• [EXERCISE DIRECTIONS]: From the line containing "As I lay him down to sleep [66, 64, 198, 78]" down to the last line of the data, output each line word for word and include nothing else.

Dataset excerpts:
================================
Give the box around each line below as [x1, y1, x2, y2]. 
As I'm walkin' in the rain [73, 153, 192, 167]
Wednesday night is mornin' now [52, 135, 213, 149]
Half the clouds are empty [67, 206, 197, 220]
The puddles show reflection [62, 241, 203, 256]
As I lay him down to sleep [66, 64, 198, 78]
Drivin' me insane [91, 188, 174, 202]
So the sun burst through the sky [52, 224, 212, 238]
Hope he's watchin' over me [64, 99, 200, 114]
================================
• [YOUR SOLUTION]:
As I lay him down to sleep [66, 64, 198, 78]
Drivin' me insane [91, 188, 174, 202]
So the sun burst through the sky [52, 224, 212, 238]
Hope he's watchin' over me [64, 99, 200, 114]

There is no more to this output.